Mathai Kuzhappakkaranalla is a 2014 Malayalam family film  directed by Akku Akbar, produced by Anto Joseph. It stars Jayasurya in the lead roles while Bhama and Lakshmi Gopalaswamy play notable supporting roles.

Plot

Mathai is an innocent auto driver who unnecessarily interferes into the problems of others with a good intention of solving them. The story is happening on a harthal day, when Mathai came to meet his fiancée Annamma, an advocate clerk. The story revolves around a series of incidents when he tries to solve the problems between Dr.

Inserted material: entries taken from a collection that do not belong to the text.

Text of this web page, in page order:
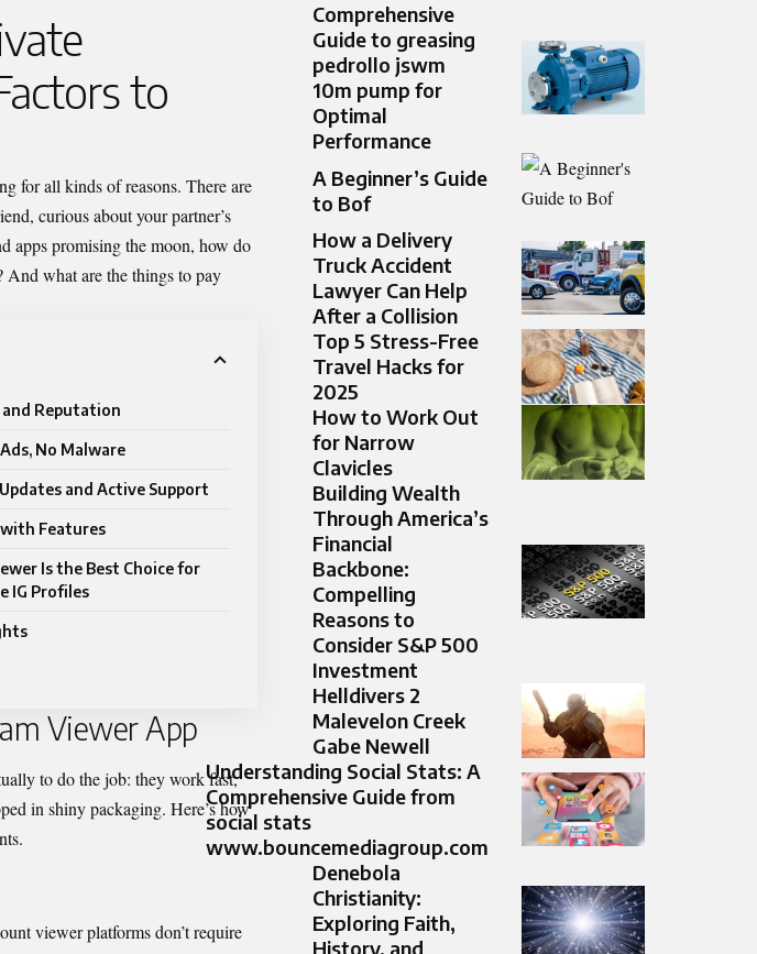
to
for all kinds of reasons. There are
curious about your partner’s
apps promising the moon, how do
what are the things to pay
and Reputation
No Malware
and Active Support
with Features
Is the Best Choice for
IG Profiles
Viewer App
to do the job: they work fast,
in shiny packaging. Here’s how
viewer platforms don’t require
Comprehensive
Guide to greasing
pedrollo jswm
10m pump for
Optimal
Performance
A Beginner’s Guide
to Bof
How a Delivery
Truck Accident
Lawyer Can Help
After a Collision
Top 5 Stress-Free
Travel Hacks for
2025
How to Work Out
for Narrow
Clavicles
Building Wealth
Through America’s
Financial
Backbone:
Compelling
Reasons to
Consider S&P 500
Investment
Helldivers 2
Malevelon Creek
Gabe Newell
Understanding Social Stats: A
Comprehensive Guide from
social stats
www.bouncemediagroup.com
Denebola
Christianity:
Exploring Faith,
History, and

Nandakumar and his wife Geetha.

Cast
 Jayasurya as Mathai
 Mukesh as Dr. Nandagopan
 Bhama as Annamma
 Lakshmi Gopalaswamy as Geetha
 Sreejith Ravi as Sudhan
 Adya as Radha, wife of Sudhan
 Kuyili as Sumathi, Geetha's mother
Aju Varghese as Mathai
Thesni Khan as Omana
Geetha Salam as Teastall owner
Kollam Thulasi as Menon
Harishree Martin
 Akshara Kishor as the daughter of a separated couple

Soundtrack

The film features songs composed by Anand Madhusoodhanan and written by Children's story writer Sippy Pallippuram.

Release 
Sify stated that "Mathai Kuzhappakkaranalla? is an amateurish movie that tests your patience. Even an episode of Krishi Darshan will prove more engaging than this inane misadventure! Better to give this one a miss".